(Data records)
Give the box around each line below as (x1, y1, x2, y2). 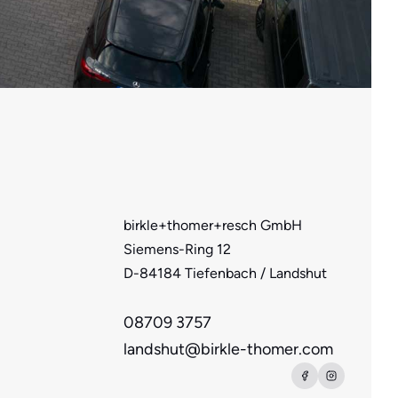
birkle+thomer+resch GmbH (123, 217, 302, 234)
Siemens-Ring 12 (123, 241, 231, 258)
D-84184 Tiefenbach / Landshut (123, 265, 327, 282)
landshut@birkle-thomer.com (123, 339, 333, 359)
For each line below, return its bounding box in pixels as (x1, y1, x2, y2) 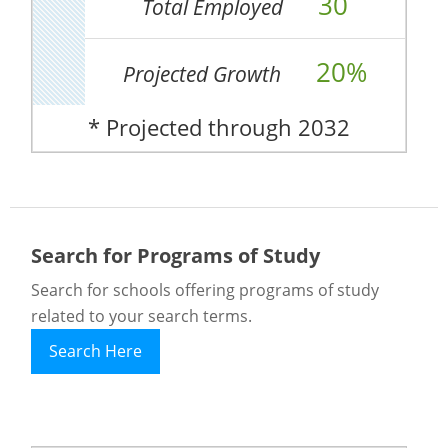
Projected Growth (122, 60, 286, 89)
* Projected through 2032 (87, 113, 350, 143)
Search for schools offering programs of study (30, 278, 379, 301)
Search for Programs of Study (30, 242, 320, 270)
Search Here (48, 339, 142, 362)
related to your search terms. (30, 304, 252, 327)
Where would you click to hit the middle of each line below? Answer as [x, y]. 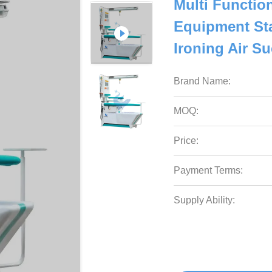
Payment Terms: [209, 170]
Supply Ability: [205, 200]
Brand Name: [202, 81]
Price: [186, 141]
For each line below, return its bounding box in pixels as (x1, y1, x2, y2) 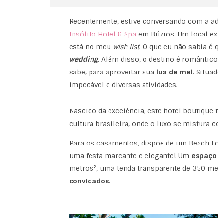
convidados (69, 177, 109, 186)
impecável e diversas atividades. (69, 80, 178, 90)
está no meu (69, 42, 113, 52)
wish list (112, 42, 139, 52)
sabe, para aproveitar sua (69, 68, 156, 77)
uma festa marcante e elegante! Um (69, 151, 191, 161)
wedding (69, 55, 98, 64)
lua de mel (156, 68, 193, 77)
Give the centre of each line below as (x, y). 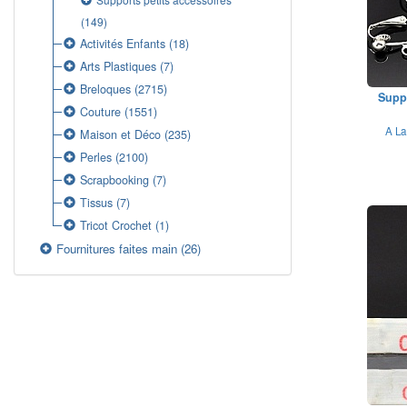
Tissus (97, 203)
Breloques (106, 89)
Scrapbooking (115, 180)
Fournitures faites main (117, 248)
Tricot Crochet (116, 225)
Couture (101, 112)
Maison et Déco (121, 134)
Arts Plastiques (119, 66)
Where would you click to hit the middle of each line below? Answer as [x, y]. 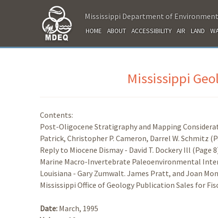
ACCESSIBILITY [151, 31]
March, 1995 [79, 208]
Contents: [56, 115]
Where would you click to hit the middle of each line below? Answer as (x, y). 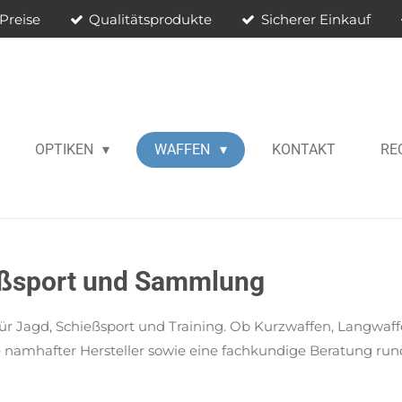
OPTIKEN (66, 149)
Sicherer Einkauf (316, 19)
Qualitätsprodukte (151, 19)
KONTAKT (303, 149)
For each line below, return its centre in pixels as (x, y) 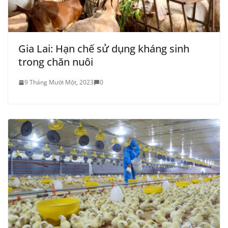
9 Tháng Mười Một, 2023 (59, 82)
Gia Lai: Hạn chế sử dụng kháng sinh (104, 49)
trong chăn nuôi (56, 62)
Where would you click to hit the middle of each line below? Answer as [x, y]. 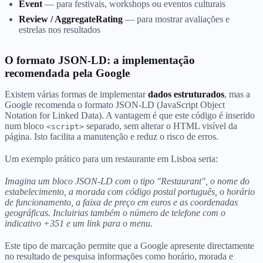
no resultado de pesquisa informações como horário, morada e [119, 256]
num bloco [26, 126]
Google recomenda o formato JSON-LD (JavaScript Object [115, 104]
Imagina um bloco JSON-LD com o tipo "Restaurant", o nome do [127, 181]
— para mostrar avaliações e [176, 19]
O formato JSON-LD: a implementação [100, 60]
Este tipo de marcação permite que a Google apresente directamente [129, 245]
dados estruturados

== Action item ==
All that is needed is the data above, repeated exactly, without the pictures.

== Response ==
Give the box around each line below as (x1, y1, x2, y2). 
birkle+thomer+resch GmbH (123, 217, 302, 234)
Siemens-Ring 12 (123, 241, 231, 258)
D-84184 Tiefenbach / Landshut (123, 265, 327, 282)
landshut@birkle-thomer.com (123, 339, 333, 359)
For each line below, return its bounding box in pixels as (x1, y1, x2, y2) 
Projected Growth (122, 60, 286, 89)
* Projected through 2032 (87, 113, 350, 143)
Search for schools offering programs of study (30, 278, 379, 301)
Search for Programs of Study (30, 242, 320, 270)
Search Here (48, 339, 142, 362)
related to your search terms. (30, 304, 252, 327)
Where would you click to hit the middle of each line below? Answer as [x, y]. 
Payment Terms: [209, 170]
Supply Ability: [205, 200]
Brand Name: [202, 81]
Price: [186, 141]
For each line below, return its bounding box in pixels as (x1, y1, x2, y2) 
convidados (69, 177, 109, 186)
impecável e diversas atividades. (69, 80, 178, 90)
está no meu (69, 42, 113, 52)
wish list (112, 42, 139, 52)
sabe, para aproveitar sua (69, 68, 156, 77)
uma festa marcante e elegante! Um (69, 151, 191, 161)
wedding (69, 55, 98, 64)
lua de mel (156, 68, 193, 77)
Give the centre of each line below as (x, y). 
Tissus (97, 203)
Breloques (106, 89)
Scrapbooking (115, 180)
Fournitures faites main (117, 248)
Tricot Crochet (116, 225)
Couture (101, 112)
Maison et Déco (121, 134)
Arts Plastiques (119, 66)
Where would you click to hit the middle of each line below? Answer as [x, y]. 
ACCESSIBILITY [151, 31]
March, 1995 [79, 208]
Contents: [56, 115]
Where would you click to hit the middle of each line below? Answer as (x, y). 
OPTIKEN (66, 149)
Sicherer Einkauf (316, 19)
Qualitätsprodukte (151, 19)
KONTAKT (303, 149)
For each line below, return its centre in pixels as (x, y) 
9 Tháng Mười Một, 2023 (59, 82)
Gia Lai: Hạn chế sử dụng kháng sinh (104, 49)
trong chăn nuôi (56, 62)
Where would you click to hit the middle of each line below? Answer as [x, y]. 
no resultado de pesquisa informações como horário, morada e [119, 256]
num bloco [26, 126]
Google recomenda o formato JSON-LD (JavaScript Object [115, 104]
Imagina um bloco JSON-LD com o tipo "Restaurant", o nome do [127, 181]
— para mostrar avaliações e [176, 19]
O formato JSON-LD: a implementação [100, 60]
Este tipo de marcação permite que a Google apresente directamente [129, 245]
dados estruturados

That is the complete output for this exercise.